Stored records |
------
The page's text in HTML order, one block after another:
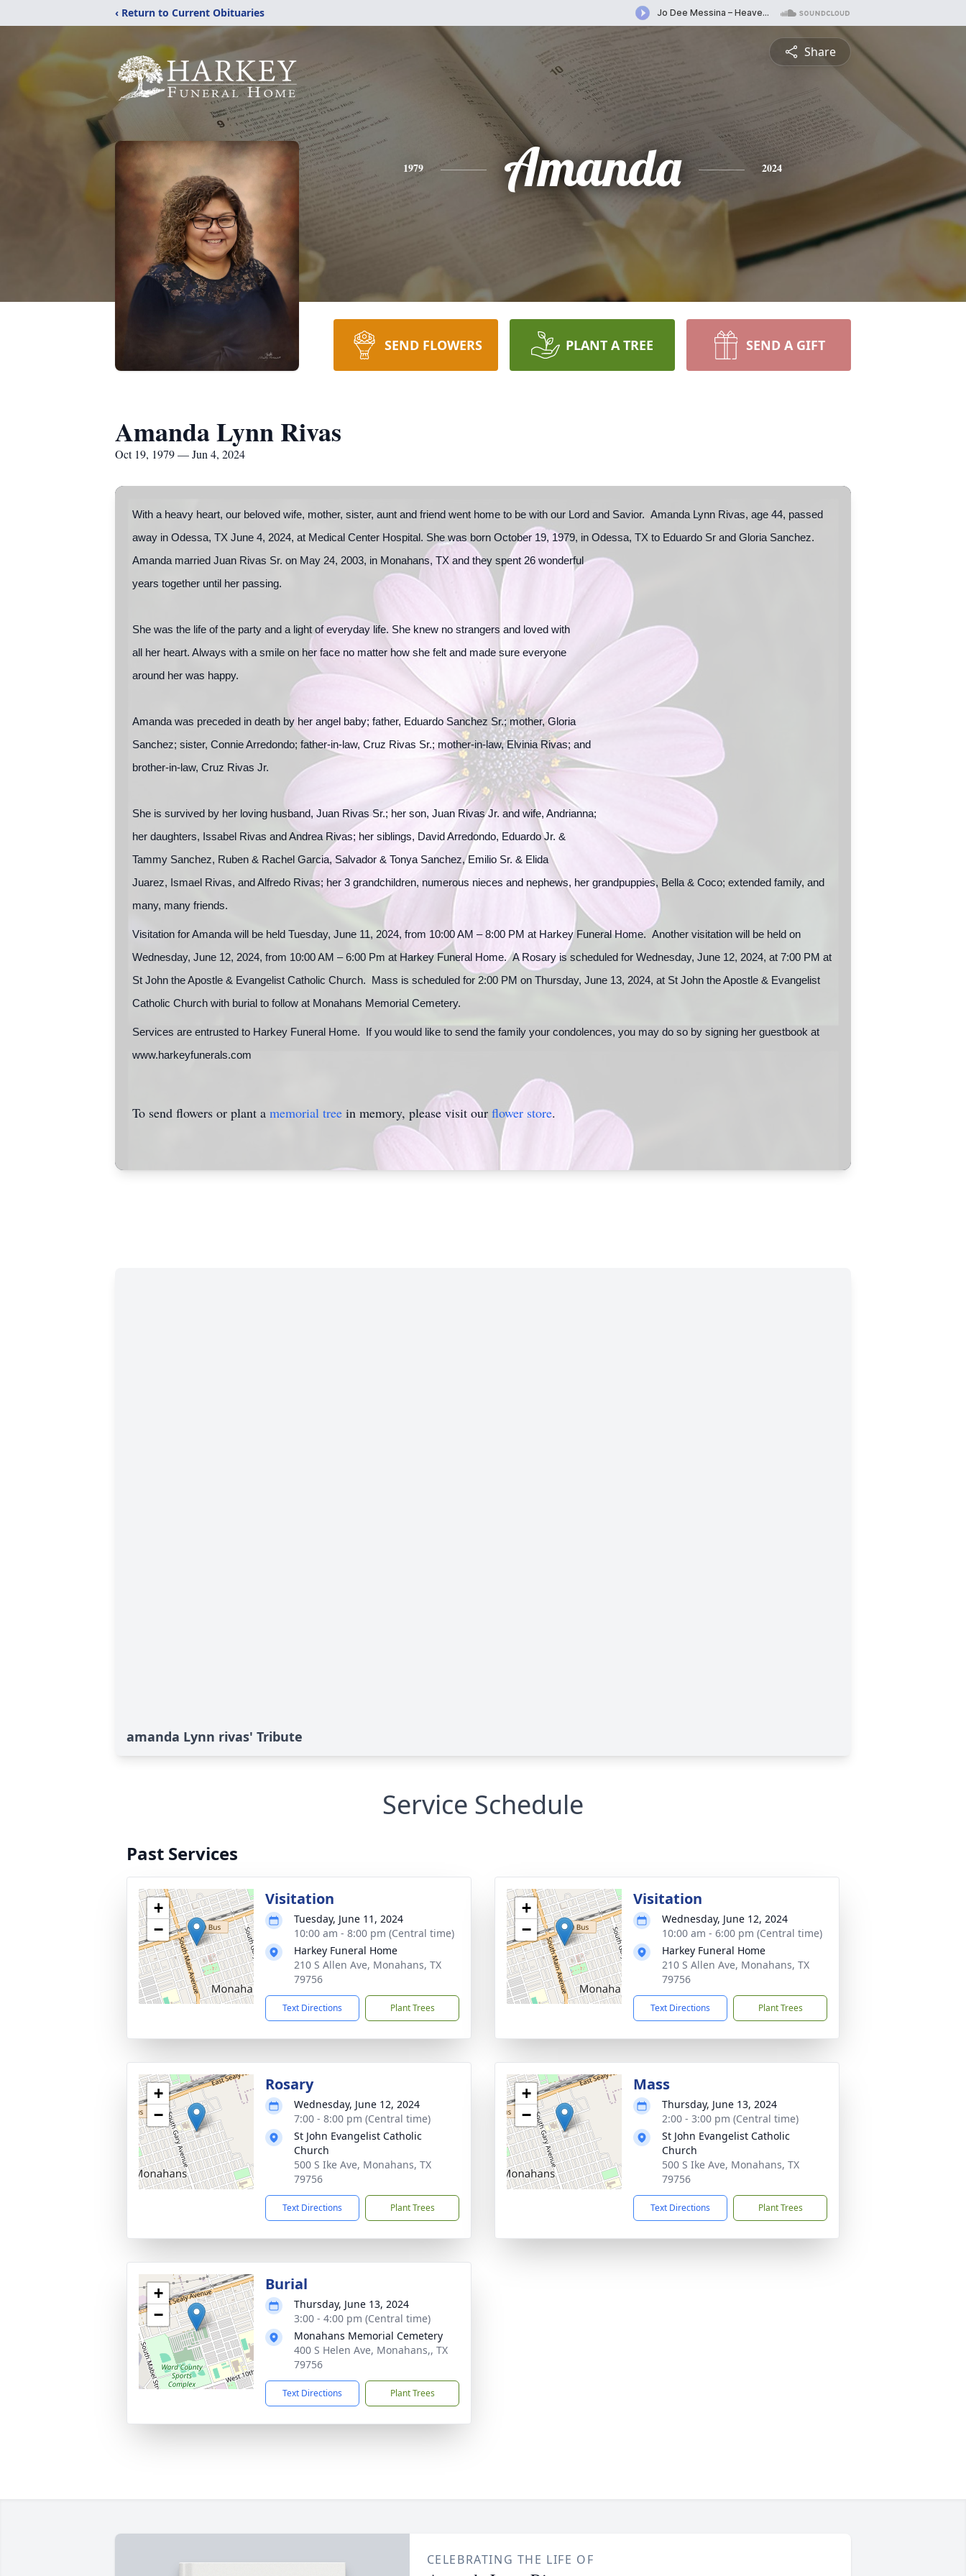
‹ Return to Current Obituaries
Share
1979 Amanda 2024
SEND FLOWERS PLANT A TREE SEND A GIFT
Amanda Lynn Rivas
Oct 19, 1979 — Jun 4, 2024
With a heavy heart, our beloved wife, mother, sister, aunt and friend went home to be with our Lord and Savior. Amanda Lynn Rivas, age 44, passed
away in Odessa, TX June 4, 2024, at Medical Center Hospital. She was born October 19, 1979, in Odessa, TX to Eduardo Sr and Gloria Sanchez.
Amanda married Juan Rivas Sr. on May 24, 2003, in Monahans, TX and they spent 26 wonderful
years together until her passing.
She was the life of the party and a light of everyday life. She knew no strangers and loved with
all her heart. Always with a smile on her face no matter how she felt and made sure everyone
around her was happy.
Amanda was preceded in death by her angel baby; father, Eduardo Sanchez Sr.; mother, Gloria
Sanchez; sister, Connie Arredondo; father-in-law, Cruz Rivas Sr.; mother-in-law, Elvinia Rivas; and
brother-in-law, Cruz Rivas Jr.
She is survived by her loving husband, Juan Rivas Sr.; her son, Juan Rivas Jr. and wife, Andrianna;
her daughters, Issabel Rivas and Andrea Rivas; her siblings, David Arredondo, Eduardo Jr. &
Tammy Sanchez, Ruben & Rachel Garcia, Salvador & Tonya Sanchez, Emilio Sr. & Elida
Juarez, Ismael Rivas, and Alfredo Rivas; her 3 grandchildren, numerous nieces and nephews, her grandpuppies, Bella & Coco; extended family, and
many, many friends.
Visitation for Amanda will be held Tuesday, June 11, 2024, from 10:00 AM – 8:00 PM at Harkey Funeral Home. Another visitation will be held on
Wednesday, June 12, 2024, from 10:00 AM – 6:00 Pm at Harkey Funeral Home. A Rosary is scheduled for Wednesday, June 12, 2024, at 7:00 PM at
St John the Apostle & Evangelist Catholic Church. Mass is scheduled for 2:00 PM on Thursday, June 13, 2024, at St John the Apostle & Evangelist
Catholic Church with burial to follow at Monahans Memorial Cemetery.
Services are entrusted to Harkey Funeral Home. If you would like to send the family your condolences, you may do so by signing her guestbook at
www.harkeyfunerals.com
To send flowers or plant a memorial tree in memory, please visit our flower store.
amanda Lynn rivas' Tribute
Service Schedule
Past Services
+
−
Visitation
Tuesday, June 11, 2024
10:00 am - 8:00 pm (Central time)
Harkey Funeral Home
210 S Allen Ave, Monahans, TX
79756
Text Directions Plant Trees
+
−
Visitation
Wednesday, June 12, 2024
10:00 am - 6:00 pm (Central time)
Harkey Funeral Home
210 S Allen Ave, Monahans, TX
79756
Text Directions Plant Trees
+
−
Rosary
Wednesday, June 12, 2024
7:00 - 8:00 pm (Central time)
St John Evangelist Catholic
Church
500 S Ike Ave, Monahans, TX
79756
Text Directions Plant Trees
+
−
Mass
Thursday, June 13, 2024
2:00 - 3:00 pm (Central time)
St John Evangelist Catholic
Church
500 S Ike Ave, Monahans, TX
79756
Text Directions Plant Trees
+
−
Burial
Thursday, June 13, 2024
3:00 - 4:00 pm (Central time)
Monahans Memorial Cemetery
400 S Helen Ave, Monahans,, TX
79756
Text Directions Plant Trees
CELEBRATING THE LIFE OF
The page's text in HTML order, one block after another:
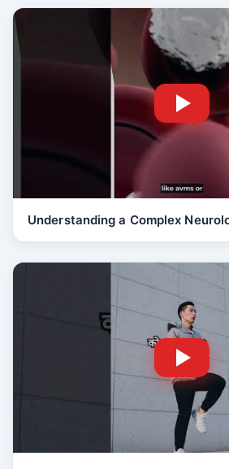
Understanding a Complex
------
Exercise objective | Above are the records; repeat them exactly, omitting every picture.

Solution to this task |
The page's text in HTML order, one block after another:
‹ Return to Current Obituaries
Share
1979 Amanda 2024
SEND FLOWERS PLANT A TREE SEND A GIFT
Amanda Lynn Rivas
Oct 19, 1979 — Jun 4, 2024
With a heavy heart, our beloved wife, mother, sister, aunt and friend went home to be with our Lord and Savior. Amanda Lynn Rivas, age 44, passed
away in Odessa, TX June 4, 2024, at Medical Center Hospital. She was born October 19, 1979, in Odessa, TX to Eduardo Sr and Gloria Sanchez.
Amanda married Juan Rivas Sr. on May 24, 2003, in Monahans, TX and they spent 26 wonderful
years together until her passing.
She was the life of the party and a light of everyday life. She knew no strangers and loved with
all her heart. Always with a smile on her face no matter how she felt and made sure everyone
around her was happy.
Amanda was preceded in death by her angel baby; father, Eduardo Sanchez Sr.; mother, Gloria
Sanchez; sister, Connie Arredondo; father-in-law, Cruz Rivas Sr.; mother-in-law, Elvinia Rivas; and
brother-in-law, Cruz Rivas Jr.
She is survived by her loving husband, Juan Rivas Sr.; her son, Juan Rivas Jr. and wife, Andrianna;
her daughters, Issabel Rivas and Andrea Rivas; her siblings, David Arredondo, Eduardo Jr. &
Tammy Sanchez, Ruben & Rachel Garcia, Salvador & Tonya Sanchez, Emilio Sr. & Elida
Juarez, Ismael Rivas, and Alfredo Rivas; her 3 grandchildren, numerous nieces and nephews, her grandpuppies, Bella & Coco; extended family, and
many, many friends.
Visitation for Amanda will be held Tuesday, June 11, 2024, from 10:00 AM – 8:00 PM at Harkey Funeral Home. Another visitation will be held on
Wednesday, June 12, 2024, from 10:00 AM – 6:00 Pm at Harkey Funeral Home. A Rosary is scheduled for Wednesday, June 12, 2024, at 7:00 PM at
St John the Apostle & Evangelist Catholic Church. Mass is scheduled for 2:00 PM on Thursday, June 13, 2024, at St John the Apostle & Evangelist
Catholic Church with burial to follow at Monahans Memorial Cemetery.
Services are entrusted to Harkey Funeral Home. If you would like to send the family your condolences, you may do so by signing her guestbook at
www.harkeyfunerals.com
To send flowers or plant a memorial tree in memory, please visit our flower store.
amanda Lynn rivas' Tribute
Service Schedule
Past Services
+
−
Visitation
Tuesday, June 11, 2024
10:00 am - 8:00 pm (Central time)
Harkey Funeral Home
210 S Allen Ave, Monahans, TX
79756
Text Directions Plant Trees
+
−
Visitation
Wednesday, June 12, 2024
10:00 am - 6:00 pm (Central time)
Harkey Funeral Home
210 S Allen Ave, Monahans, TX
79756
Text Directions Plant Trees
+
−
Rosary
Wednesday, June 12, 2024
7:00 - 8:00 pm (Central time)
St John Evangelist Catholic
Church
500 S Ike Ave, Monahans, TX
79756
Text Directions Plant Trees
+
−
Mass
Thursday, June 13, 2024
2:00 - 3:00 pm (Central time)
St John Evangelist Catholic
Church
500 S Ike Ave, Monahans, TX
79756
Text Directions Plant Trees
+
−
Burial
Thursday, June 13, 2024
3:00 - 4:00 pm (Central time)
Monahans Memorial Cemetery
400 S Helen Ave, Monahans,, TX
79756
Text Directions Plant Trees
CELEBRATING THE LIFE OF
The page's text in HTML order, one block after another:
Understanding a Complex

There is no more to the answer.